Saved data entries
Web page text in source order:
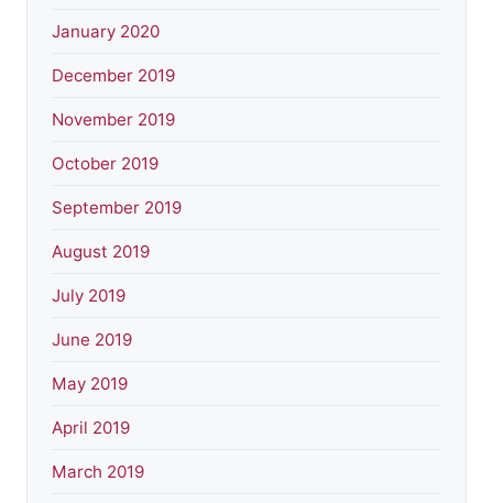
January 2020
December 2019
November 2019
October 2019
September 2019
August 2019
July 2019
June 2019
May 2019
April 2019
March 2019
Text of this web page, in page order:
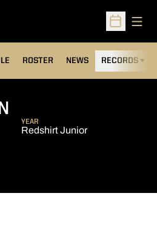
Open
ROSTER NEWS RECORDS
YEAR
Redshirt Junior
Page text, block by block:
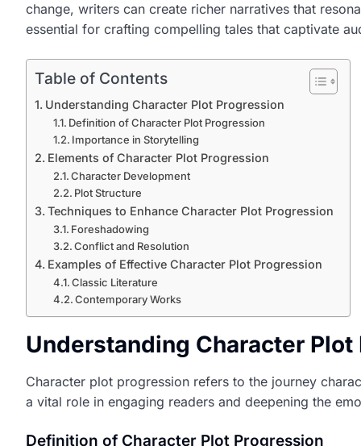
change, writers can create richer narratives that
essential for crafting compelling tales that captivate
Table of Contents
Understanding Character Plot Progression
Definition of Character Plot Progression
Importance in Storytelling
Elements of Character Plot Progression
Character Development
Plot Structure
Techniques to Enhance Character Plot Progression
Foreshadowing
Conflict and Resolution
Examples of Effective Character Plot Progression
Classic Literature
Contemporary Works
Understanding Character Plot
Character plot progression refers to the journey
a vital role in engaging readers and deepening the
Definition of Character Plot Progression
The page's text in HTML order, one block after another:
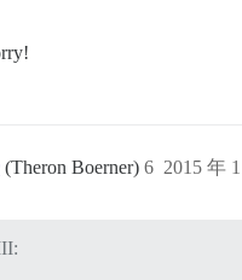
(Theron Boerner) 2015 年
6
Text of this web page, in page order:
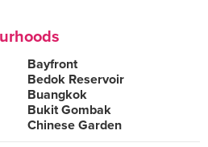
Bayfront
Bedok Reservoir
Buangkok
Bukit Gombak
Chinese Garden
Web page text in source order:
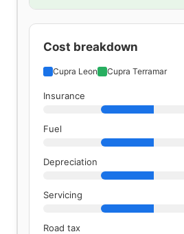
Cost breakdown
Cupra Leon Cupra Terramar
Insurance
Fuel
Depreciation
Servicing
Road tax
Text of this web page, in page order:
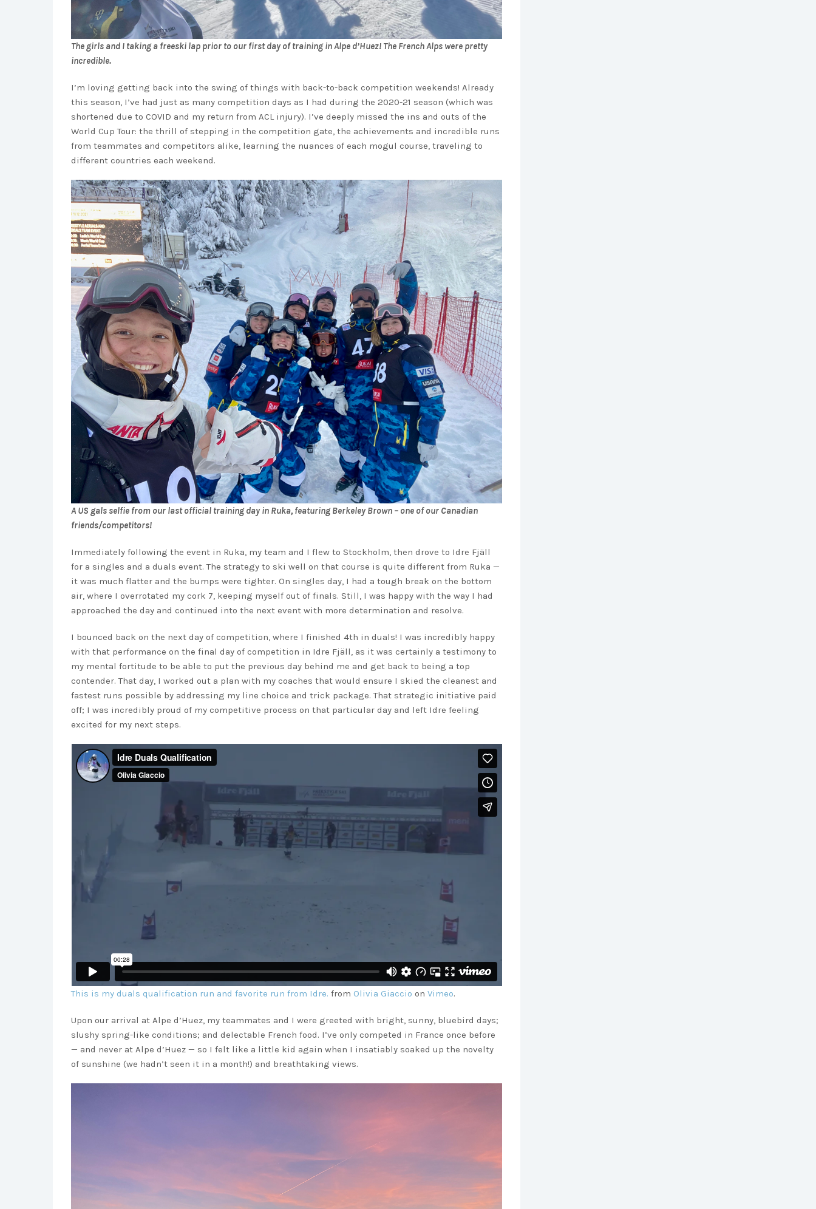
The girls and I taking a freeski lap prior to our first day of training in Alpe d’Huez! The French Alps were pretty
incredible.
I’m loving getting back into the swing of things with back-to-back competition weekends! Already
this season, I’ve had just as many competition days as I had during the 2020-21 season (which was
shortened due to COVID and my return from ACL injury). I’ve deeply missed the ins and outs of the
World Cup Tour: the thrill of stepping in the competition gate, the achievements and incredible runs
from teammates and competitors alike, learning the nuances of each mogul course, traveling to
different countries each weekend.
A US gals selfie from our last official training day in Ruka, featuring Berkeley Brown – one of our Canadian
friends/competitors!
Immediately following the event in Ruka, my team and I flew to Stockholm, then drove to Idre Fjäll
for a singles and a duals event. The strategy to ski well on that course is quite different from Ruka —
it was much flatter and the bumps were tighter. On singles day, I had a tough break on the bottom
air, where I overrotated my cork 7, keeping myself out of finals. Still, I was happy with the way I had
approached the day and continued into the next event with more determination and resolve.
I bounced back on the next day of competition, where I finished 4th in duals! I was incredibly happy
with that performance on the final day of competition in Idre Fjäll, as it was certainly a testimony to
my mental fortitude to be able to put the previous day behind me and get back to being a top
contender. That day, I worked out a plan with my coaches that would ensure I skied the cleanest and
fastest runs possible by addressing my line choice and trick package. That strategic initiative paid
off; I was incredibly proud of my competitive process on that particular day and left Idre feeling
excited for my next steps.
This is my duals qualification run and favorite run from Idre. from Olivia Giaccio on Vimeo.
Upon our arrival at Alpe d’Huez, my teammates and I were greeted with bright, sunny, bluebird days;
slushy spring-like conditions; and delectable French food. I’ve only competed in France once before
— and never at Alpe d’Huez — so I felt like a little kid again when I insatiably soaked up the novelty
of sunshine (we hadn’t seen it in a month!) and breathtaking views.
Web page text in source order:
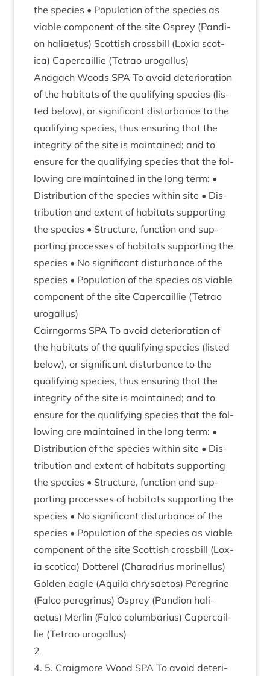
the spe­cies • Pop­u­la­tion of the spe­cies as
viable com­pon­ent of the site Osprey (Pan­di­
on hali­aetus) Scot­tish cross­bill (Lox­ia scot­
ica) Caper­cail­lie (Tet­rao urogallus)
Anagach Woods SPA To avoid deteri­or­a­tion
of the hab­it­ats of the qual­i­fy­ing spe­cies (lis­
ted below), or sig­ni­fic­ant dis­turb­ance to the
qual­i­fy­ing spe­cies, thus ensur­ing that the
integ­rity of the site is main­tained; and to
ensure for the qual­i­fy­ing spe­cies that the fol­
low­ing are main­tained in the long term: •
Dis­tri­bu­tion of the spe­cies with­in site • Dis­
tri­bu­tion and extent of hab­it­ats sup­port­ing
the spe­cies • Struc­ture, func­tion and sup­
port­ing pro­cesses of hab­it­ats sup­port­ing the
spe­cies • No sig­ni­fic­ant dis­turb­ance of the
spe­cies • Pop­u­la­tion of the spe­cies as viable
com­pon­ent of the site Caper­cail­lie (Tet­rao
urogallus)
Cairngorms SPA To avoid deteri­or­a­tion of
the hab­it­ats of the qual­i­fy­ing spe­cies (lis­ted
below), or sig­ni­fic­ant dis­turb­ance to the
qual­i­fy­ing spe­cies, thus ensur­ing that the
integ­rity of the site is main­tained; and to
ensure for the qual­i­fy­ing spe­cies that the fol­
low­ing are main­tained in the long term: •
Dis­tri­bu­tion of the spe­cies with­in site • Dis­
tri­bu­tion and extent of hab­it­ats sup­port­ing
the spe­cies • Struc­ture, func­tion and sup­
port­ing pro­cesses of hab­it­ats sup­port­ing the
spe­cies • No sig­ni­fic­ant dis­turb­ance of the
spe­cies • Pop­u­la­tion of the spe­cies as viable
com­pon­ent of the site Scot­tish cross­bill (Lox­
ia scot­ica) Dot­ter­el (Charad­ri­us mor­inel­lus)
Golden eagle (Aquila chry­sae­tos) Per­eg­rine
(Falco per­eg­rinus) Osprey (Pan­di­on hali­
aetus) Mer­lin (Falco colum­bari­us) Caper­cail­
lie (Tet­rao urogallus)
2
4. 5. Craigmore Wood SPA To avoid deteri­
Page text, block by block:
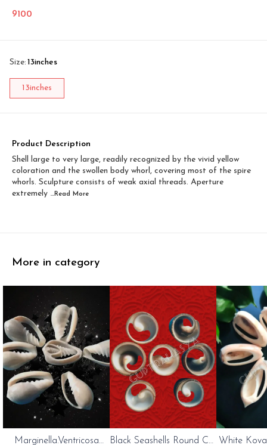
9100
Size: 13inches
13inches
Product Description
Shell large to very large, readily recognized by the vivid yellow
coloration and the swollen body whorl, covering most of the spire
whorls. Sculpture consists of weak axial threads. Aperture
extremely ...Read More
More in category
Marginella.Ventricosa
Black Seashells Round Cut
White
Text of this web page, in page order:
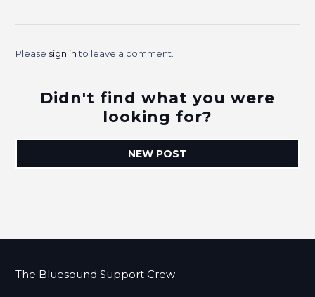
Please sign into leave a comment.
Didn't find what you were
looking for?
NEW POST
The Bluesound Support Crew
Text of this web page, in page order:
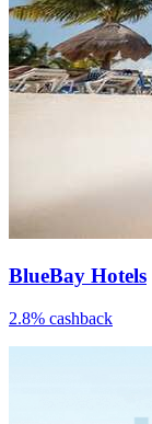
BlueBay Hotels
2.8% cashback
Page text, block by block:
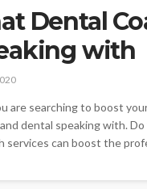
Dental
with
are searching to boost
dental speaking with.
services can boost the
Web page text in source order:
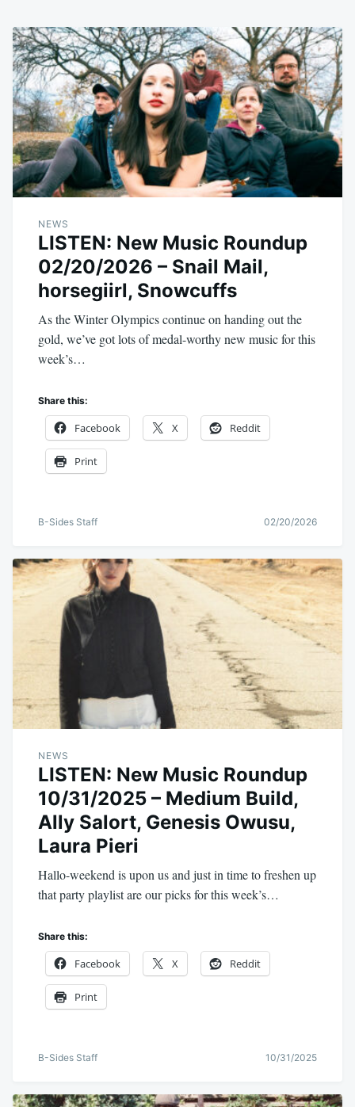
NEWS
LISTEN: New Music Roundup
02/20/2026 – Snail Mail,
horsegiirl, Snowcuffs
As the Winter Olympics continue on handing out the
gold, we’ve got lots of medal-worthy new music for this
week’s…
Share this:
Facebook X Reddit
Print
B-Sides Staff 02/20/2026
NEWS
LISTEN: New Music Roundup
10/31/2025 – Medium Build,
Ally Salort, Genesis Owusu,
Laura Pieri
Hallo-weekend is upon us and just in time to freshen up
that party playlist are our picks for this week’s…
Share this:
Facebook X Reddit
Print
B-Sides Staff 10/31/2025
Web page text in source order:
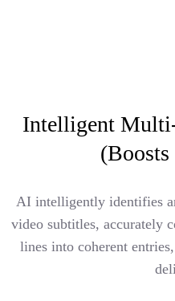
Intelligent
(Boosts
AI intelligently identifies
video subtitles, accurately
lines into coherent
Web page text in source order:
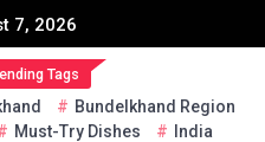
7, 2026
Tags
Bundelkhand Region
Must-Try Dishes
India
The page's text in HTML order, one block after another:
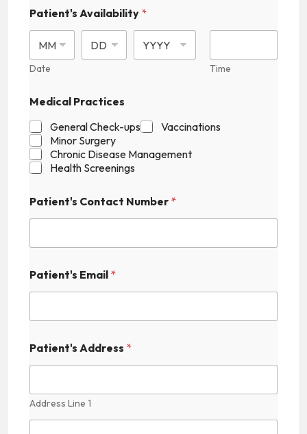
Patient's Availability *
Date Time
Medical Practices
General Check-ups
Vaccinations
Minor Surgery
Chronic Disease Management
Health Screenings
a
t
t
'
s
i
d
r
c
Patient's Contact Number *
Patient's Email *
Patient's Address *
Address Line 1
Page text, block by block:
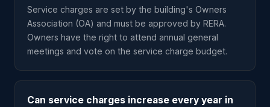
Service charges are set by the building's Owners
Association (OA) and must be approved by RERA.
Owners have the right to attend annual general
meetings and vote on the service charge budget.
Can service charges increase every year in
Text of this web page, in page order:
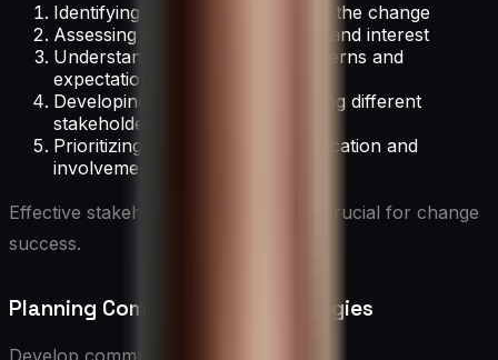
Identifying all groups affected by the change
Assessing stakeholder influence and interest
Understanding stakeholder concerns and
expectations
Developing strategies for engaging different
stakeholder groups
Prioritizing stakeholder communication and
involvement
Effective stakeholder management is crucial for change
success.
Planning Communication Strategies
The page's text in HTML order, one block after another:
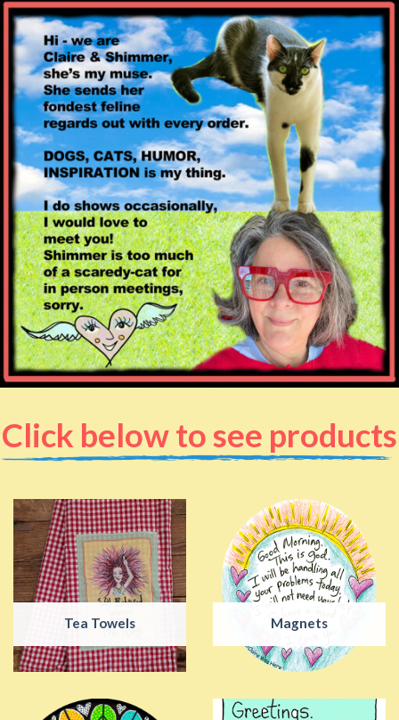
Click below to see products
Tea Towels Magnets
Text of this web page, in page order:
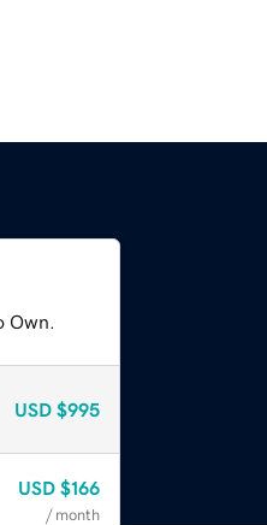
Own.
USD $995
USD $166
/ month
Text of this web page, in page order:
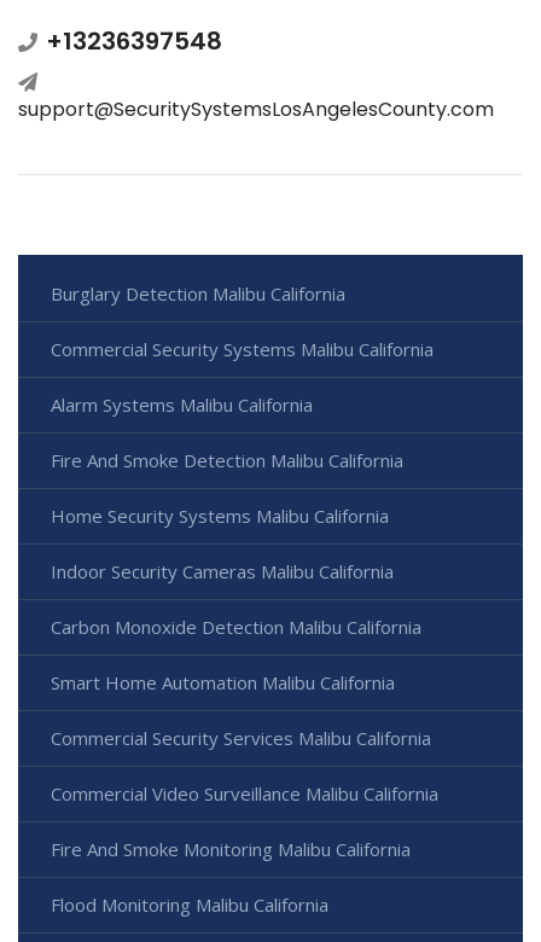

WORK INSTRUCTION
Lines containing the word "Effective" in the entries above should be counted, and only that number given.

ANSWER SECTION
2